Data features of Web-enabled phones must get easier before business users will adopt them, study shows.
Web-enabling a mobile phone is lost on many business users, who aren't browsing or sending e-mail but just talking on the instruments as they would any cell phone, a study shows.
Eighty to 90 percent of business users surveyed have quit using the data capabilities and use the phones for voice communications only, according to a study by market-research and consulting company Meta Group. Phones that support Wireless Application Protocol can support a mini-browser and many Web communications.
Meta Group researchers conducted 15 informal surveys of between 50 and 100 users of WAP-enabled phones.
Analysts say users find it too difficult to get digital information from a cell phone--that the effort of punching phone keys outweighs the threshold for perceived value.

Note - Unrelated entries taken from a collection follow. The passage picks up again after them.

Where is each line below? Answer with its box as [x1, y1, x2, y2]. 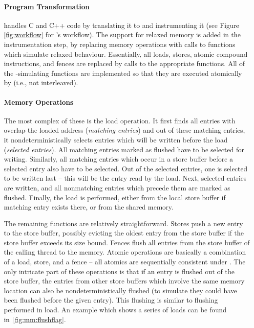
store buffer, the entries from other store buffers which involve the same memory [4, 276, 245, 286]
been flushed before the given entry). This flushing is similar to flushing [4, 295, 218, 305]
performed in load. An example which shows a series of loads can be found [4, 305, 227, 315]
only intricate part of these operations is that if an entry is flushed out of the [4, 266, 234, 276]
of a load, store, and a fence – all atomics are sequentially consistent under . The [4, 257, 246, 267]
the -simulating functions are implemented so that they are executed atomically [4, 68, 242, 78]
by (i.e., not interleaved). [4, 77, 78, 88]
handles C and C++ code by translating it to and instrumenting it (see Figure [4, 20, 239, 30]
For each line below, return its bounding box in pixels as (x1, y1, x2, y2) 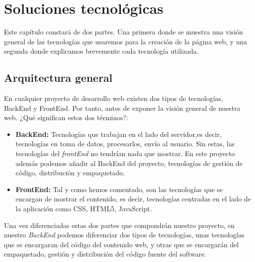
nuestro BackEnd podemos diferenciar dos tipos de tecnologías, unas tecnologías (4, 229, 245, 240)
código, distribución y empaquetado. (15, 167, 125, 178)
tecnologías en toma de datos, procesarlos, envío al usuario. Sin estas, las (15, 138, 235, 149)
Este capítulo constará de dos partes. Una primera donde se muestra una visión (4, 27, 243, 37)
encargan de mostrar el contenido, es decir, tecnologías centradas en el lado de (15, 194, 251, 204)
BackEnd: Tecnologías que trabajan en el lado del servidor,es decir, (15, 129, 222, 139)
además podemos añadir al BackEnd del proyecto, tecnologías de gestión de (15, 158, 243, 168)
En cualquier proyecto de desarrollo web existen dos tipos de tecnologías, (4, 93, 223, 103)
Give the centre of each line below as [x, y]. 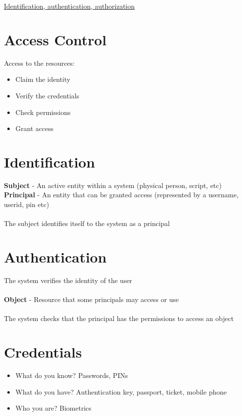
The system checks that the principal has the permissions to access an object [119, 318]
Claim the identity [43, 79]
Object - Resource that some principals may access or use [91, 299]
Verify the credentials [47, 95]
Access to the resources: [39, 63]
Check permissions [43, 112]
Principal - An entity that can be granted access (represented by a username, [121, 195]
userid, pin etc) [27, 204]
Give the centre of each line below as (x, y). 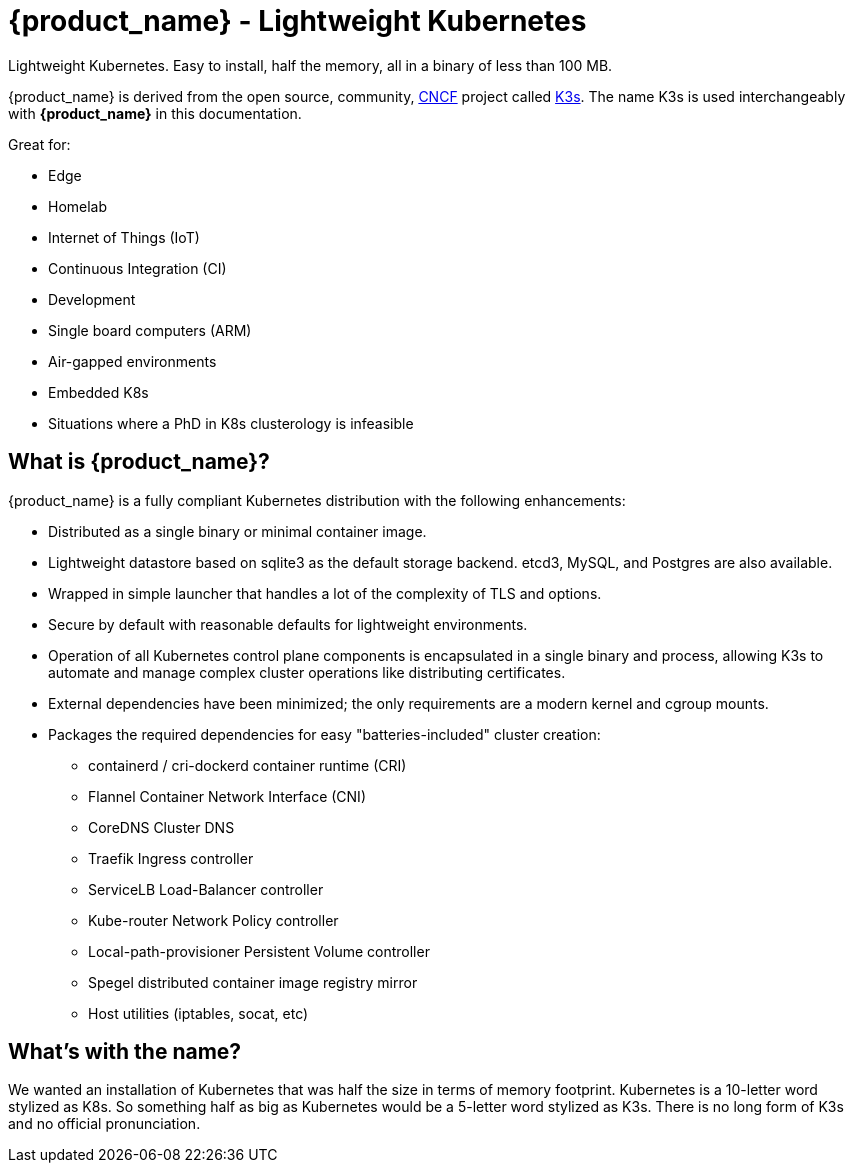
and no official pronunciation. (104, 1124)
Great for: (39, 144)
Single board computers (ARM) (150, 330)
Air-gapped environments (132, 361)
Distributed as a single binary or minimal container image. (237, 531)
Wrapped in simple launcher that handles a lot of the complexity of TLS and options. (325, 593)
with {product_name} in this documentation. (155, 113)
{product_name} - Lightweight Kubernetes (297, 21)
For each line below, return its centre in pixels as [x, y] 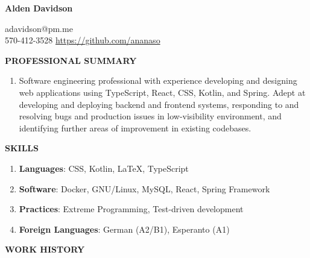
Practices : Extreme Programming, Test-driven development [131, 209]
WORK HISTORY [45, 249]
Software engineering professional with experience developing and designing [158, 80]
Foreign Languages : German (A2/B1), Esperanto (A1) [124, 229]
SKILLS [22, 148]
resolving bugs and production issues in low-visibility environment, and [150, 116]
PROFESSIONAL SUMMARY [71, 60]
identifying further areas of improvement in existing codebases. [135, 127]
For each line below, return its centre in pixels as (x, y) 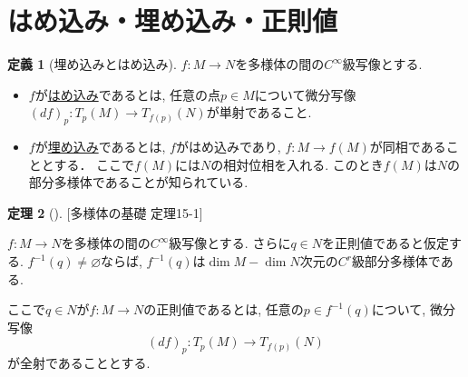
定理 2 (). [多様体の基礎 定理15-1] (105, 212)
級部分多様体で (396, 261)
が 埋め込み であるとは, (100, 147)
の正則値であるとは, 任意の (224, 309)
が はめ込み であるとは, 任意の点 (128, 94)
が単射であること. (259, 112)
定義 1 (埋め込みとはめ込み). (92, 64)
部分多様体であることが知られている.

No Surfing for Its Own Sake
"If it takes you 5 minutes to get a stock quote on the [WAP] phone, why not just call the broker?" says Jack Gold, a vice president of Web and collaboration strategies at the Meta Group.
The novelty has worn off, agrees one user.

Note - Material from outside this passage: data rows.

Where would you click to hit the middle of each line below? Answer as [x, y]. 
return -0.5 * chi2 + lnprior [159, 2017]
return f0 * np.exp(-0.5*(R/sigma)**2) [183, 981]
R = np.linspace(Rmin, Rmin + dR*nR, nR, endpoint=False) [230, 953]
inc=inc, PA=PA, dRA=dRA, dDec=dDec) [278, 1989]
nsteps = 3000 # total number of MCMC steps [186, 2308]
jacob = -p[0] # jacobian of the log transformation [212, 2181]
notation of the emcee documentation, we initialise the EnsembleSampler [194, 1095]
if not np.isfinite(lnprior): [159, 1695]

"It's OK, it's nothing special," says Niall McCann, a Belfast-based Web developer and user of a WAP-enabled phone, who was not involved in the Meta survey. He estimates he has cut his use of WAP services by about 50 percent since he acquired his Nokia 7110 last year.
"I wouldn't say I've stopped using it," he adds "There's plenty of sites out there. You'll be sitting in a queue somewhere in an airport, and you can look for the weather or the news. It's a good reference tool, but you can't do any serious work on it," McCann says.
Still Refining the Technology
Many factors contribute to the rate of abandonment, Meta's Gold says. WAP services such as financial transactions and travel services are difficult to access and have limited content, slow networks, long delays, and generally poor design.
"It's not a question of 3G," Gold says, referring to plans for the third-generation wireless networks capable of higher data transmission speeds. "It's better devices, better architecture ... a whole lot of things need to get better before this will take off."
Until ergonomic concerns and other issues are solved, WAP won't meet hyped-up expectations, Gold notes. "There were promises made and promises unfulfilled by the phone companies," he says.
Sucessful wireless devices will conform to individual needs rather than attempt for the all-in-one answer, Gold says. Heavy data users will opt for handheld devices with a wireless modem, while users whose focus is on communication rather than data will buy tiny smart phones with data services as an added function.